Once initialized you are able to call the fetch() method with the ARN of the secret you wish to fetch, returning a SecretValue object if the secret was fetched successfully.

// returns a SecretValue
const dbCreds = await secretsFetcher.fetch("arn:aws:secretsmanager:us-east-1:01234567890:secret:my_project/test/pg_credentials-1a2b3c");

// Will output "SecretValue(string) { Name: "...", VersionId: "..." }" instead of the raw input object
console.log(dbCreds)
dbCreds.ARN // => "arn:aws:secretsmanager:us-east-1:01234567890:secret:my_project/test/pg_credentials-1a2b3c"
dbCreds.Name // => "my_project/test/pg_credentials"
dbCreds.VersionId // => "${uuid}"
dbCreds.VersionStages // => ["AWSCURRENT"]
dbCreds.CreatedDate // => Date

dbCreds.metadata() // => { ARN, Name, VersionId, VersionStages, CreatedDate }

// "string" if the secret was stored as a string, "binary" if the secret was stored as a binary
dbCreds.payloadType // => "string"

// text() returns the text from the `SecretString` field
const str = await dbCreds.text();

// json() method parses the `SecretString` field to JSON or safely throws a SecretParseError with only the ARN if unparseable
const { hostname, username, password } = await dbCreds.json(); // => SecretParseError("Could not parse secret as JSON", { arn })

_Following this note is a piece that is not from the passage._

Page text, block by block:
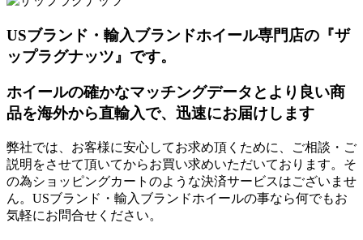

// bytes() returns a Buffer for cases such as X.509 certificates. Will also convert string secrets to a buffer
const buf = await dbCreds.bytes();

Utility methods: fetchString() and fetchJson()

For basic fetch needs the library includes fetchString() and fetchJson() methods that handle unwrapping the SecretValue and returning the raw value.

const dbPassword = await fetcher.fetchString(dbPasswordArn); // => returns the string value directly instead of a SecretValue
const { hostname, username, password } = await fetcher.fetchJson(dbCredsArn);

Advanced topics

The library aims to be a lightweight wrapper to allow for escape hatches when needed.

Passing additional arguments

By default the fetch() method and its cohorts work fine with only providing the SecretId as positional argument 1. More advanced use cases for secret rotation may require providing other fields, such as the VersionId or VersionStage. These can be provided in a second argument and will be combined with the SecretId in the request:

const awsPrevious = await secretsFetcher.fetch(arn, { VersionStage: "AWSPREVIOUS" });
// same as not specifying the version stage
const awsCurrent = await secretsFetcher.fetch(arn, { VersionStage: "AWSCURRENT" });
// fetch a pinned version of a secret using its VersionId
const pinnedVersion = await secretsFetcher.fetch(arn, { VersionId: versionId });

Working with version stages

SecretValue includes some helper methods work with VersionStages:

  • SecretValue#isAWSCurrent(): Returns true if the secret is the current version.
  • SecretValue#isAWSPrevious(): Returns true if the secret is the previous version.
  • SecretValue#isAWSPending(): Returns true if the secret is pending rotation.
  • SecretValue#hasVersionStage(stage): Returns true if the secret has the specified version stage.